## [WHAT NEEDS TO BE DONE]
Lines in the records below that contain the word "Samaroh" must each be copied.

MATERIAL FOR THIS EXERCISE START

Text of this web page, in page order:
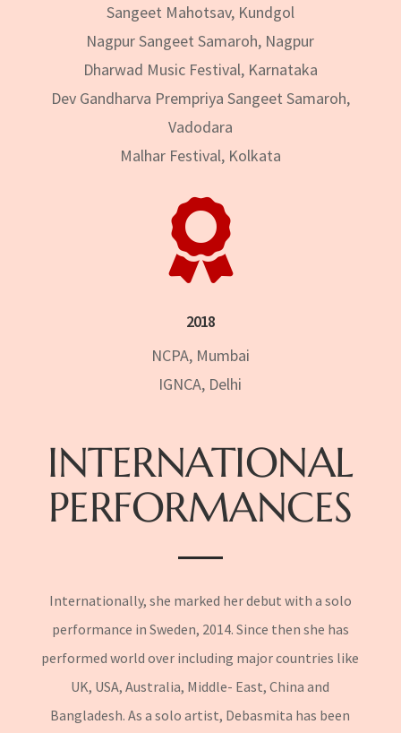
Sangeet Mahotsav, Kundgol
Nagpur Sangeet Samaroh, Nagpur
Dharwad Music Festival, Karnataka
Dev Gandharva Prempriya Sangeet Samaroh,
Vadodara
Malhar Festival, Kolkata

2018
NCPA, Mumbai
IGNCA, Delhi
INTERNATIONAL
PERFORMANCES
Internationally, she marked her debut with a solo
performance in Sweden, 2014. Since then she has
performed world over including major countries like
UK, USA, Australia, Middle- East, China and
Bangladesh. As a solo artist, Debasmita has been
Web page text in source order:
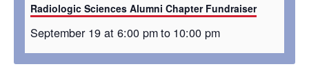
Radiologic Sciences Alumni Chapter Fundraiser
September 19 at 6:00 pmto 10:00 pm
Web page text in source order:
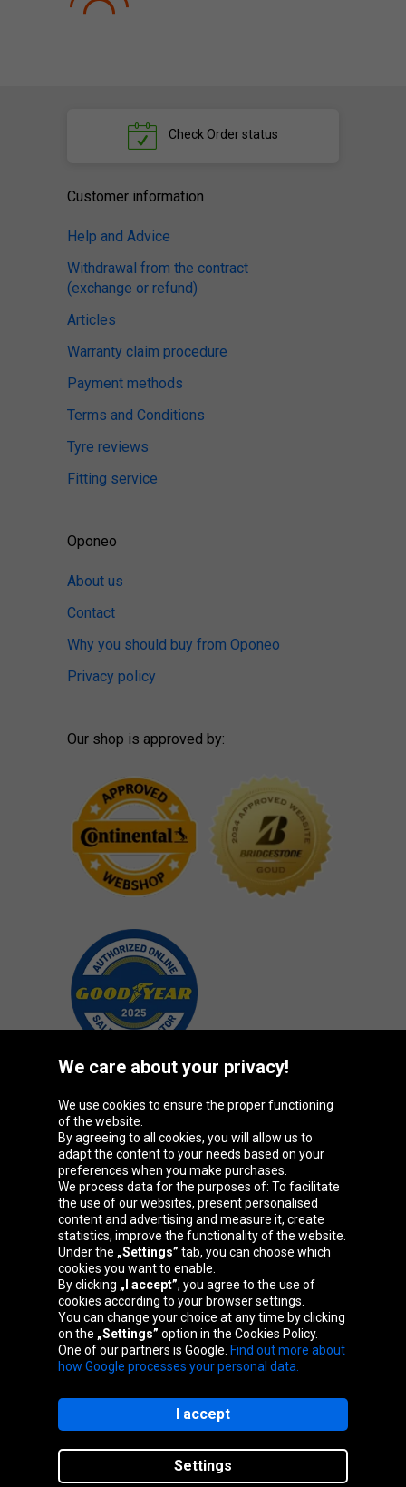
Check Order status
Customer information
Help and Advice
Withdrawal from the contract
(exchange or refund)
Articles
Warranty claim procedure
Payment methods
Terms and Conditions
Tyre reviews
Fitting service
Oponeo
About us
Contact
Why you should buy from Oponeo
Privacy policy
Our shop is approved by:
Oponeo Group
Belgique
Česká
republika
Deutschland Éire
España France
Nederland Österreich Polska
Slovenská
republika
We care about your privacy!
We use cookies to ensure the proper functioning
of the website.
By agreeing to all cookies, you will allow us to
adapt the content to your needs based on your
preferences when you make purchases.
We process data for the purposes of: To facilitate
the use of our websites, present personalised
content and advertising and measure it, create
statistics, improve the functionality of the website.
Under the „Settings” tab, you can choose which
cookies you want to enable.
By clicking „I accept”, you agree to the use of
cookies according to your browser settings.
You can change your choice at any time by clicking
on the „Settings” option in the Cookies Policy.
One of our partners is Google. Find out more about
how Google processes your personal data.
Settings
I accept
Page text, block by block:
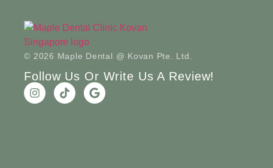
© 2026 Maple Dental @ Kovan Pte. Ltd.
Follow Us Or Write Us A Review!
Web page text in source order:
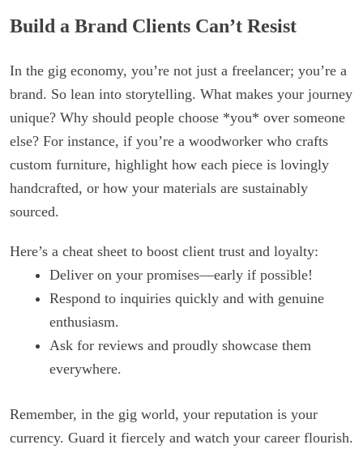
Build a Brand Clients Can’t Resist
In the gig economy, you’re not just a freelancer; you’re a
brand. So lean into storytelling. What makes your journey
unique? Why should people choose *you* over someone
else? For instance, if you’re a woodworker who crafts
custom furniture, highlight how each piece is lovingly
handcrafted, or how your materials are sustainably
sourced.
Here’s a cheat sheet to boost client trust and loyalty:
Deliver on your promises—early if possible!
Respond to inquiries quickly and with genuine
enthusiasm.
Ask for reviews and proudly showcase them
everywhere.
Remember, in the gig world, your reputation is your
currency. Guard it fiercely and watch your career flourish.
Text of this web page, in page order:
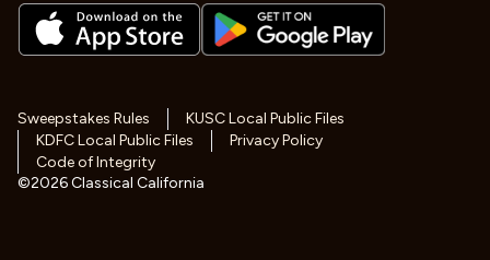
Sweepstakes Rules
KUSC Local Public Files
KDFC Local Public Files
Privacy Policy
Code of Integrity
©2026Classical California
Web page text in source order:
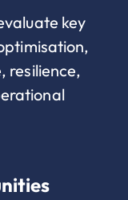
key
resilience,
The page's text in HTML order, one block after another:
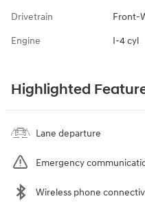
Drivetrain Front-
Engine I-4 cyl
Highlighted
Lane departure
Emergency
Wireless phone
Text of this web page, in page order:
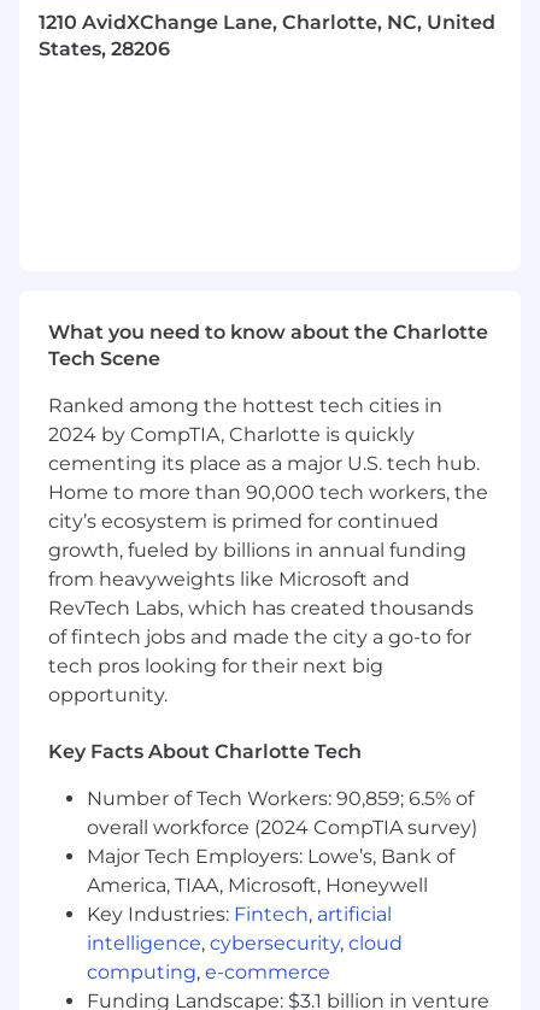
value-driven experience for all supplier
interactions.
professional experience.
preferred.
Strong communication skills — both
written and verbal — with attention to
detail.
Proficiency with Microsoft Excel, Outlook,
and CRM systems.
Self-motivated and disciplined with strong
time management and organizational skills.
Assertive and curious mindset, capable of
independently.
Ability to manage multiple priorities in a
fast-paced environment while maintaining
high-quality execution.
About AvidXchange
AvidXchange is a leading provider of accounts
payable (“AP”) automation software and
payment solutions for middle-market
1210 AvidXChange Lane, Charlotte, NC, United
States, 28206
What you need to know about the Charlotte
Tech Scene
Ranked among the hottest tech cities in
2024 by CompTIA, Charlotte is quickly
cementing its place as a major U.S. tech hub.
Home to more than 90,000 tech workers, the
city’s ecosystem is primed for continued
growth, fueled by billions in annual funding
from heavyweights like Microsoft and
RevTech Labs, which has created thousands
of fintech jobs and made the city a go-to for
tech pros looking for their next big
opportunity.
Key Facts About Charlotte Tech
Number of Tech Workers: 90,859; 6.5% of
overall workforce (2024 CompTIA survey)
Major Tech Employers: Lowe’s, Bank of
America, TIAA, Microsoft, Honeywell
Key Industries: Fintech, artificial
intelligence, cybersecurity, cloud
computing, e-commerce
Funding Landscape: $3.1 billion in venture
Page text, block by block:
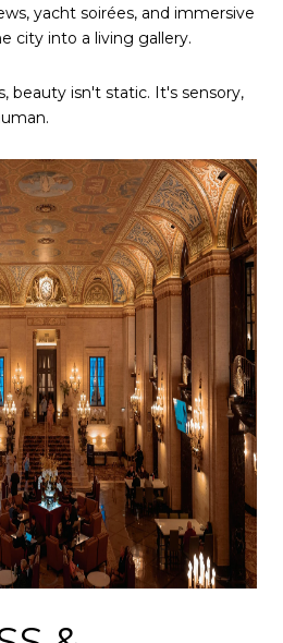
yacht soirées, and immersive
city into a living gallery.
beauty isn't static. It's sensory,
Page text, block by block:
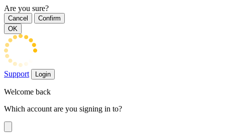
Are you sure?
Cancel
Confirm
OK
Support Login
Welcome back
Which account are you signing in to?
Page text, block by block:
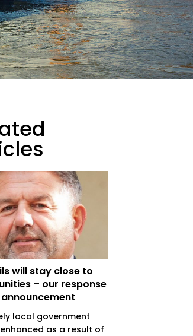
will stay close to
– our response
announcement
local government
as a result of
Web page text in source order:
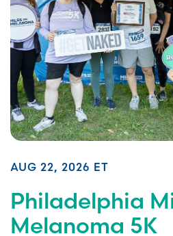
AUG 22, 2026 ET
Philadelphia
Melanoma 5K

MATERIAL FOR THIS EXERCISE END

## [WORKED SOLUTION]
Nagpur Sangeet Samaroh, Nagpur
Dev Gandharva Prempriya Sangeet Samaroh,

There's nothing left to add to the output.